Graduate students are in many ways charges of Harvard, but they are also often residents of Cambridge. The question of who should address their experiences of food insecurity, and how, remains ambiguous. Currently, forms of support both at Harvard and in Cambridge consist of short-term solutions like food pantries, which fail to address — and can even reinforce — the structures which produce food insecurity in the first place.
When Nash first learned she was accepted to HDS, she was afraid to tell her mother. She knew her mother would worry about how their family could afford graduate school, so she waited to share the news until she received her financial aid package. She reassured her mother that she was “financially taken care of.”
But as her first semester began, Nash, who studies Black liberation theology, found that the costs to simply travel to and live in Cambridge were extensive. “It was kind of a slap in the face,” she says.
Although Nash suspects she comes from a more challenging financial background than most students, she states that her experience is not uncommon. Several of her classmates have had to ask their parents for financial help, take out further student loans, or solicit the HDS Office of Financial Aid for advancements on refunds just to get by.
The reality that both food pantries at HDS — the dry pantry in Rockefeller Hall and the refrigerated one in Divinity Hall — regularly ran out of supplies soon after being refilled suggests that this financial instability sometimes manifests in food insecurity, as well.
While the Office of Student Life does not keep track of pantry visitors, Nash estimates that the two pantries served around 80 people a week — both those who were food insecure and those who simply needed a snack.
Nash does not blame HDS for her experience of food insecurity. Rather, she sees it as a product of the high price of rent in Cambridge. Because HDS is non-residential, the school offers eligible students housing stipends so they can afford to live nearby. Nash’s stipend covered just over half of her rent. To make up the additional $700 a month, she got a full-time minimum wage job, working a regular shift from 3 a.m. to noon during the week. She would attend her first class an hour after her shift ended, exhausted and fighting to focus.
“I struggled really hard the first semester there,” she remembers. “I would go to class and I would be so distant from everyone else.”
Now that HDS has shifted to remote learning, some students no longer shoulder the burden of paying for rent in Massachusetts. However, they may still experience food insecurity, in part due to other financial stressors.
To fulfill her own monetary obligations at home, Nash currently works even longer hours than she did before. She works the night shift at one job seven days a week, from 5 p.m. to 5:30 a.m., and works a second job three days a week. She says she is thankful that her professors are understanding when she seems less engaged in class.

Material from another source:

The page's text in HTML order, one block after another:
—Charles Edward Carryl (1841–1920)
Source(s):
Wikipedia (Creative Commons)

In her position as social justice chair of the HDS Student Association, Nash acknowledges that it is difficult to reach students struggling with food insecurity during the pandemic. Both the HDS administration and student government have sought to ease the general financial burden on students, instead. The OSL has created emergency grants for those affected by the pandemic, with no questions asked, and the HDSSA has reduced its student activity fee.

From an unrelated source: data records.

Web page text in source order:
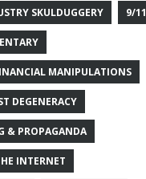
SKULDUGGERY 9/11
MANIPULATIONS
DEGENERACY
& PROPAGANDA
INTERNET
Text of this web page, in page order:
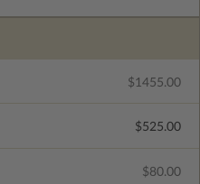
$1455.00
$525.00
$80.00
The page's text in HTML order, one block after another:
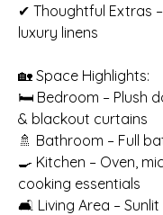
✔ Thoughtful Extras
luxury linens
🏡 Space Highlights:
🛏️ Bedroom – Plush
& blackout curtains
🚿 Bathroom – Full
🍳 Kitchen – Oven,
cooking essentials
🛋️ Living Area –
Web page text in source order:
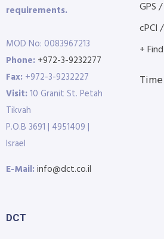
requirements.
MOD No: 0083967213
Phone: +972-3-9232277
Fax: +972-3-9232227
Visit:10 Granit St. Petah
Tikvah
P.O.B 3691 | 4951409 |
Israel
E-Mail:info@dct.co.il
GPS
cPCI
+
DCT
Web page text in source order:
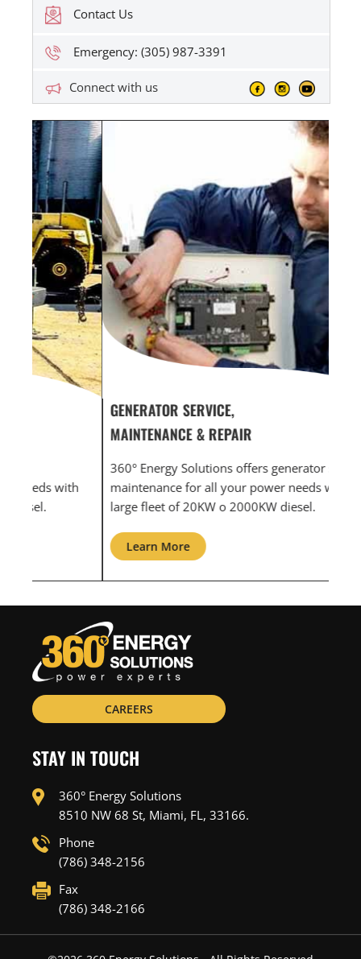
Contact Us
Emergency: (305) 987-3391
Connect with us
GENERATOR SERVICE,
MAINTENANCE & REPAIR
360° Energy Solutions offers generator service &
maintenance for all your power needs with our
large fleet of 20KW o 2000KW diesel.
Learn More
CAREERS
STAY IN TOUCH
360° Energy Solutions
8510 NW 68 St, Miami, FL, 33166.
Phone
(786) 348-2156
Fax
(786) 348-2166

Nash and her colleagues still worry about the students living in Cambridge who no longer have access to the inoperative HDS food pantries.
In 2017, students from the now-defunct Low Income Student Advocates group at HDS petitioned the OSL to create a food pantry for students. The group marked out a space in a lounge area for students to take what they needed and give what they could. This mutual aid network expanded when the burden of stocking the pantry shifted from students to a group of administrators. Following a generous anonymous donation, the OSL purchased a cabinet and a refrigerator, which they replenished with dry goods and produce items.

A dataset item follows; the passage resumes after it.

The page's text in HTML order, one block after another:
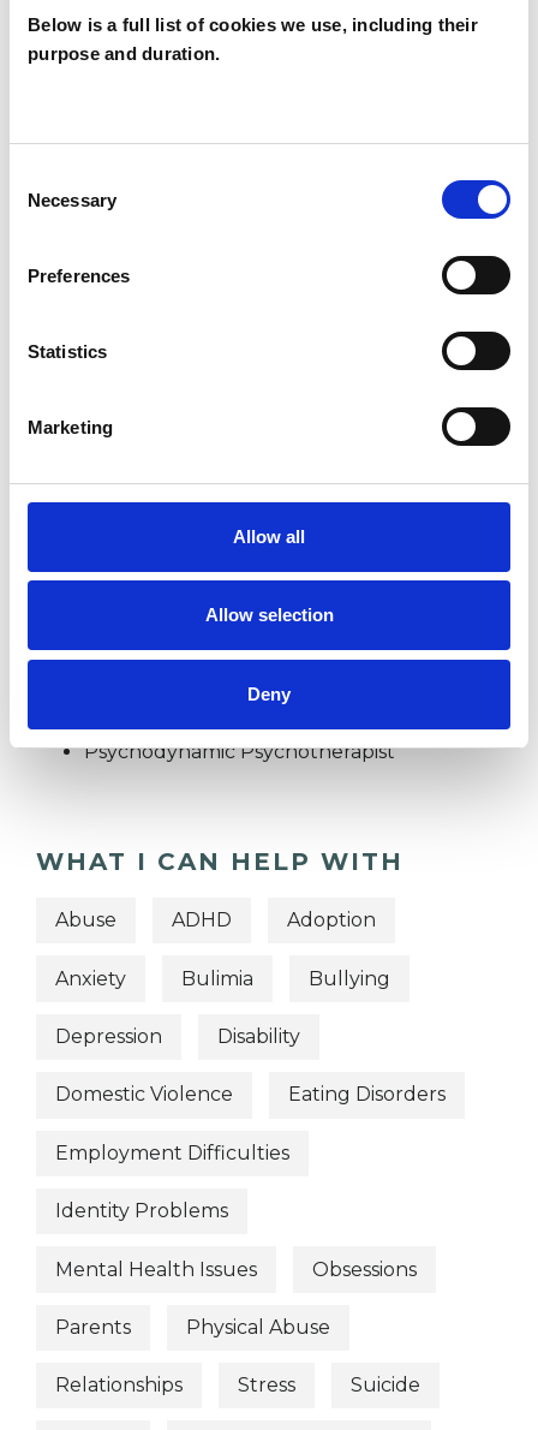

Lóre M. Stevens, a second-year master’s student at HDS studying to become a Unitarian Universalist Minister, rarely used resources like the food pantries on campus — at least until the arrival of the pandemic.
When the school transitioned to remote learning, Stevens lost her second job, a work-study position at the Andover-Harvard Theological Library. While her first job covered her rent and most of her living expenses, she depended on this second job for her weekly food budget. HDS continued to pay her for the position throughout the end of the spring 2020 semester but not in the summer, when she usually continues to work. Stevens had planned to accept an additional work-study position conducting field education, but the program was cancelled due to the pandemic. Without these two sources of income, she says, she struggled to afford food.
On top of her financial stress, Stevens was afraid to visit grocery stores in person at the beginning of the pandemic. To limit her exposure to the virus, she elected to make bulk purchases of pantry staples once a month. She spent most of her time alone in her apartment in Arlington, Mass., trying to stretch out her limited supplies.
“I felt like I was in a post-apocalyptic disaster,” she says. “I lived in a bunker and I had to make this food last.”
She made it through this period by taking out additional student loans and winning money from academic competitions. Her landlord also lowered her rent.
But what most relieved the stress surrounding her meals was receiving help from a food pantry, Arlington Eats, run by a local church. Through the pantry’s services she received weekly deliveries of groceries which “took so much weight off [her] mind.”
“When I got [the first] lovely, big delivery of packaged food [and] fresh produce — I mean they had stuff like bok choy, apples, all sorts of good stuff — it was like freakin’ Christmas,” she remembers. “I was so excited to get fresh food, free food.”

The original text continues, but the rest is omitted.